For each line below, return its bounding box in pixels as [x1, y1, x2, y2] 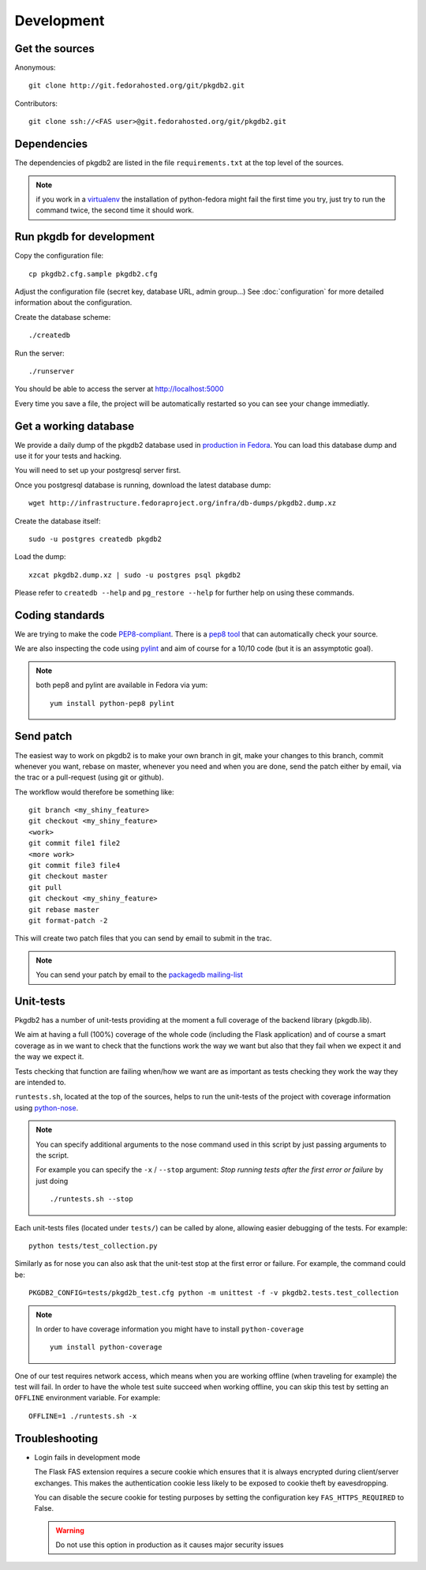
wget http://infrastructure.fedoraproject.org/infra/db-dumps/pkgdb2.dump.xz [28, 498, 337, 508]
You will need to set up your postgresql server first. [14, 466, 181, 475]
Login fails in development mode [34, 1452, 141, 1462]
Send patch [14, 730, 73, 743]
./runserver [28, 366, 75, 375]
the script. [35, 1150, 69, 1160]
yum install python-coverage [50, 1343, 163, 1352]
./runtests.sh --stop [50, 1195, 133, 1204]

▶ **TO DO**: Without the pictures, copy the material exactly as given.

▶ **RESULT FOR THIS EXERCISE**:
For each line below, return its bounding box in pixels as [x1, y1, x2, y2] 
wget http://infrastructure.fedoraproject.org/infra/db-dumps/pkgdb2.dump.xz [28, 498, 337, 508]
You will need to set up your postgresql server first. [14, 466, 181, 475]
Login fails in development mode [34, 1452, 141, 1462]
Send patch [14, 730, 73, 743]
./runserver [28, 366, 75, 375]
the script. [35, 1150, 69, 1160]
yum install python-coverage [50, 1343, 163, 1352]
./runtests.sh --stop [50, 1195, 133, 1204]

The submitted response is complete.